[[ DATA FOR THIS TASK open ]]
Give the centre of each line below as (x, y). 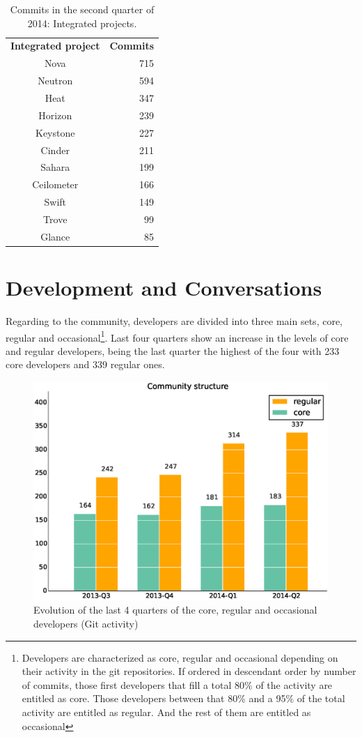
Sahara (55, 167)
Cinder (55, 150)
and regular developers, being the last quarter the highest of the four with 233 (173, 350)
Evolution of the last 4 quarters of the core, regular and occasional (175, 610)
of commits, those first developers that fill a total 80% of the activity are (177, 684)
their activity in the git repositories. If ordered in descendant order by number (189, 671)
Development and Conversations (164, 287)
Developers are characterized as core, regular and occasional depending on (180, 657)
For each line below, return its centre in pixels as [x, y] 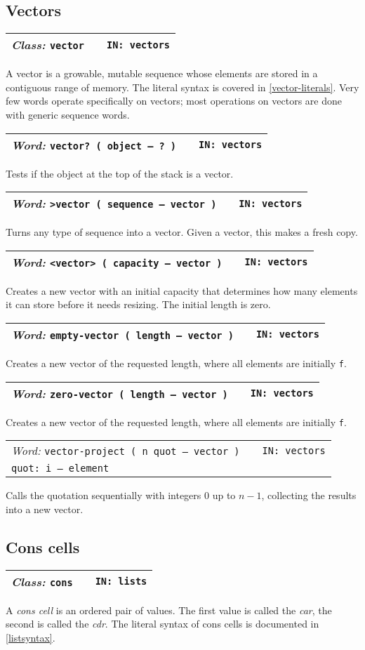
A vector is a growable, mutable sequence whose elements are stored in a [162, 73]
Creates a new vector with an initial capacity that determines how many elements [182, 290]
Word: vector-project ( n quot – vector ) [126, 451]
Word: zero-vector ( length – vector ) [120, 393]
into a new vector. [45, 509]
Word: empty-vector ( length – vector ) [122, 334]
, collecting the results [309, 495]
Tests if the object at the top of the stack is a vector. [120, 173]
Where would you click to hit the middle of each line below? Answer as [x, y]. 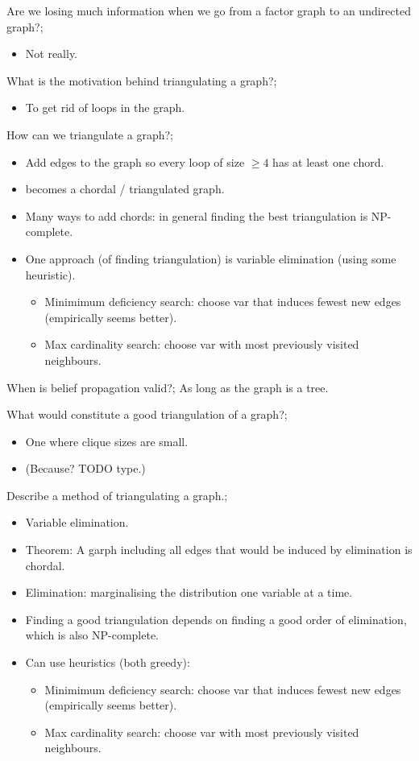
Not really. [52, 54]
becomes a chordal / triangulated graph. [125, 189]
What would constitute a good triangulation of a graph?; [147, 414]
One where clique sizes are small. [107, 441]
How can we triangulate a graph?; [90, 134]
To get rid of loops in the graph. [105, 108]
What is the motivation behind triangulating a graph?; [142, 80]
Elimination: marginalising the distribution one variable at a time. [189, 592]
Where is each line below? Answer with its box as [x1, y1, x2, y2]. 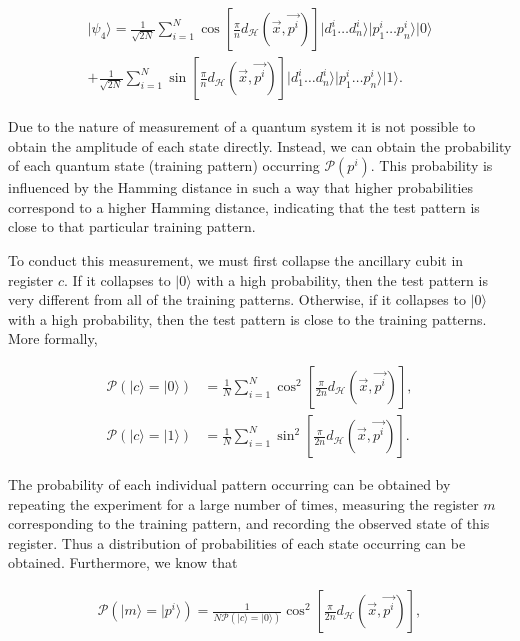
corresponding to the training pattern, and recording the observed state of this [8, 513, 490, 534]
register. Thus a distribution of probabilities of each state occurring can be [8, 532, 466, 553]
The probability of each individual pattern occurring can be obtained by [8, 474, 451, 495]
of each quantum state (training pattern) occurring [8, 155, 320, 176]
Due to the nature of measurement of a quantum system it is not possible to [8, 116, 476, 137]
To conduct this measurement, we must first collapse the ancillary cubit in [8, 250, 464, 271]
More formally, [8, 328, 98, 349]
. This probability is [370, 155, 493, 176]
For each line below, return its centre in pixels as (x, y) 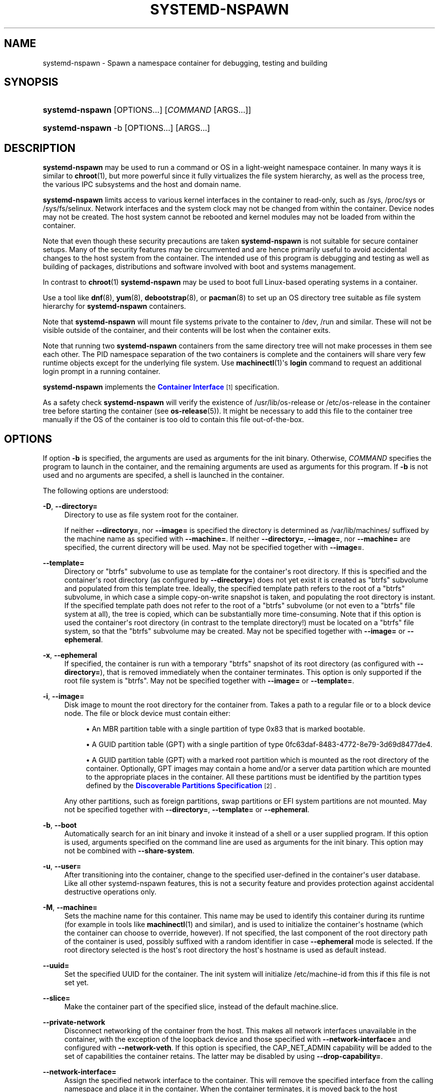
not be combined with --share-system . (129, 851)
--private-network (74, 1022)
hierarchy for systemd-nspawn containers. (115, 306)
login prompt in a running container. (101, 372)
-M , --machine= (70, 907)
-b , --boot (60, 825)
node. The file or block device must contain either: (147, 713)
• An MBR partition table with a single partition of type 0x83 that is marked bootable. (226, 729)
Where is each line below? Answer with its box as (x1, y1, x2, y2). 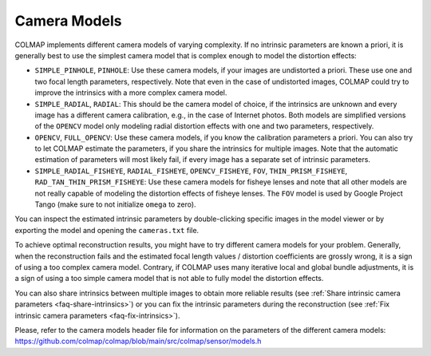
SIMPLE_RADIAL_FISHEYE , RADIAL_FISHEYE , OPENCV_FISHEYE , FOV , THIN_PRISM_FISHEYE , (34, 166, 348, 176)
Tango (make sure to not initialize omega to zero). (34, 200, 196, 209)
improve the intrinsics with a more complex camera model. (34, 88, 227, 97)
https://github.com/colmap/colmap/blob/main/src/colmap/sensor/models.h (14, 336, 262, 346)
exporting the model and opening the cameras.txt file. (14, 225, 200, 235)
[[ DATA FOR THIS TASK closed ]]
WHAT TO WORK ON
Your reply should be one number: how many lines in the listing hold the word "state".

WRITTEN RESPONSE
3